• _WHAT YOU ARE ASKED TO DO_
Take the entries below and print only the lines from the one with "regarding the weight" through the one with "25% weight put", exactly as they stand, both ends included.

# # # #

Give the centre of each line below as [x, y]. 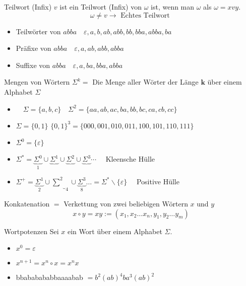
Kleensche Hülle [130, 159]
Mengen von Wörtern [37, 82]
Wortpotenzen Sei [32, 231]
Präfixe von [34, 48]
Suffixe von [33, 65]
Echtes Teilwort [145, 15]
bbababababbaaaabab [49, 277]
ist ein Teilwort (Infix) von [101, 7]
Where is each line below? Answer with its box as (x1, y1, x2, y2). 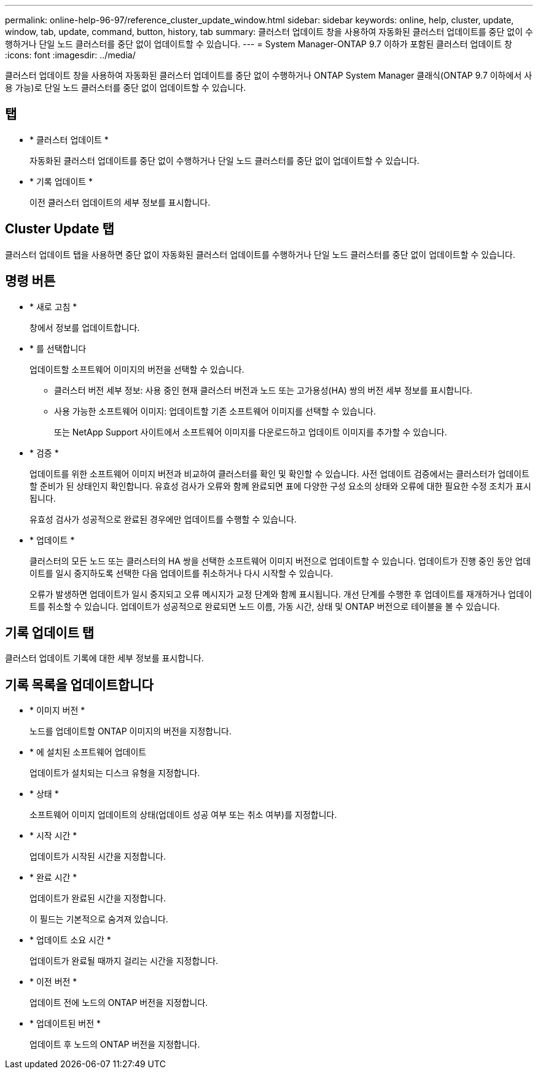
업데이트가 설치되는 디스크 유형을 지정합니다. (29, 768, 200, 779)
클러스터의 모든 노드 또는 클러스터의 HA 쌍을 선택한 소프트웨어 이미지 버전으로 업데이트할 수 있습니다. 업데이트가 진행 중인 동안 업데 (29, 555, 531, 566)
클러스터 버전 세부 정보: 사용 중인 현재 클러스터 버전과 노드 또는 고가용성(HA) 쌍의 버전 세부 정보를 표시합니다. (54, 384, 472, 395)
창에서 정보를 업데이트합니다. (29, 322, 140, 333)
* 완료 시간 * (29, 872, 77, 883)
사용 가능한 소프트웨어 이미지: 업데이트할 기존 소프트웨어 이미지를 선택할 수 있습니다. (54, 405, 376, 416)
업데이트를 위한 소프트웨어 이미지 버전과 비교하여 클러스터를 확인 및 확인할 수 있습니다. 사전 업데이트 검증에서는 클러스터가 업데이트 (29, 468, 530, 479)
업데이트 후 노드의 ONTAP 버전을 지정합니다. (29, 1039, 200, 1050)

# # # #

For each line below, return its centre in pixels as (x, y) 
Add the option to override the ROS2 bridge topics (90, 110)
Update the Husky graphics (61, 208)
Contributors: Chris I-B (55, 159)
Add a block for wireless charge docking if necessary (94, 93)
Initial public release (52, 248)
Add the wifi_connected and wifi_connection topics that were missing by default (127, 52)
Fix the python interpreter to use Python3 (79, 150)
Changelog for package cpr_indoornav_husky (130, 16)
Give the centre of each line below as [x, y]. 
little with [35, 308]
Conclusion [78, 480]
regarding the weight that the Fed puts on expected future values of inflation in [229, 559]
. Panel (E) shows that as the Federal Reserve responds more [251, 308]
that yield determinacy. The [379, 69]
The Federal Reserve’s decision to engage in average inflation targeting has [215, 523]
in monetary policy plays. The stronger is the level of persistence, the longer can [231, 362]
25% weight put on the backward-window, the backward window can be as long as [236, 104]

# # # #

• _WORKED SOLUTION_
regarding the weight that the Fed puts on expected future values of inflation in [229, 559]
. Panel (E) shows that as the Federal Reserve responds more [251, 308]
that yield determinacy. The [379, 69]
The Federal Reserve’s decision to engage in average inflation targeting has [215, 523]
in monetary policy plays. The stronger is the level of persistence, the longer can [231, 362]
25% weight put on the backward-window, the backward window can be as long as [236, 104]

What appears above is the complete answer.